(Stored records)
=======

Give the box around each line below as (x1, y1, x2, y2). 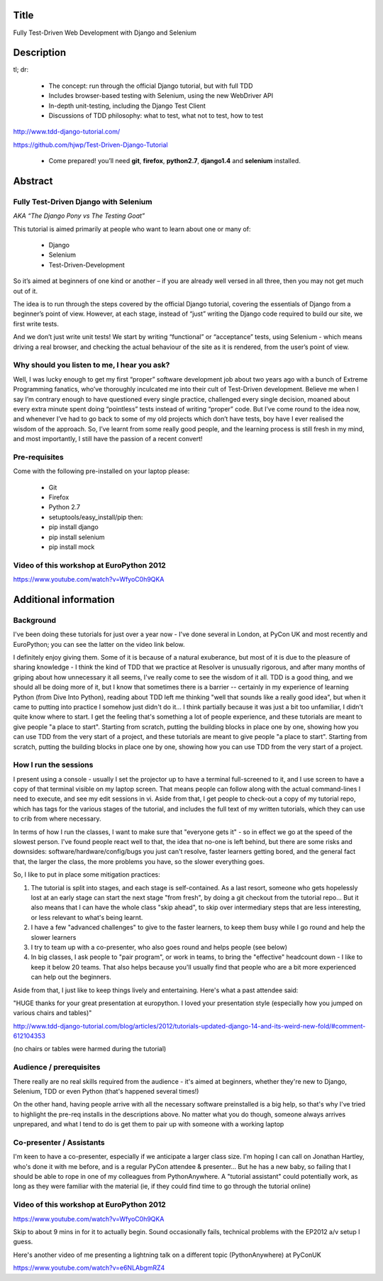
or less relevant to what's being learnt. (30, 913, 143, 921)
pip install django (48, 523, 99, 531)
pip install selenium (48, 533, 106, 541)
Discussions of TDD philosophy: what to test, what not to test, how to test (48, 111, 264, 120)
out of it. (13, 287, 38, 295)
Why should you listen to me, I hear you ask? (13, 360, 170, 370)
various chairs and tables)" (13, 1009, 92, 1017)
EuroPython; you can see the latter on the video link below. (13, 640, 185, 648)
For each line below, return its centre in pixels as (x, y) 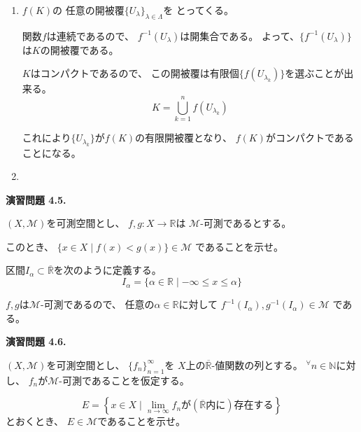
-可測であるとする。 (246, 223)
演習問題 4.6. (36, 341)
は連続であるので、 (90, 35)
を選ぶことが (314, 73)
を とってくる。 (198, 10)
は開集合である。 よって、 (240, 35)
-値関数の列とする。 (257, 364)
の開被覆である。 (79, 49)

=======

| WHAT YOU SHOULD DO |
Copy out every line of the data exactly, leaving the images behind.

| EXERCISE SOLUTION |
Give the box around each line below as (x1, y1, x2, y2). 
or less relevant to what's being learnt. (30, 913, 143, 921)
pip install django (48, 523, 99, 531)
pip install selenium (48, 533, 106, 541)
Discussions of TDD philosophy: what to test, what not to test, how to test (48, 111, 264, 120)
out of it. (13, 287, 38, 295)
Why should you listen to me, I hear you ask? (13, 360, 170, 370)
various chairs and tables)" (13, 1009, 92, 1017)
EuroPython; you can see the latter on the video link below. (13, 640, 185, 648)
For each line below, return its centre in pixels as (x, y) 
-可測であるとする。 (246, 223)
演習問題 4.6. (36, 341)
は連続であるので、 (90, 35)
を選ぶことが (314, 73)
を とってくる。 (198, 10)
は開集合である。 よって、 (240, 35)
-値関数の列とする。 (257, 364)
の開被覆である。 (79, 49)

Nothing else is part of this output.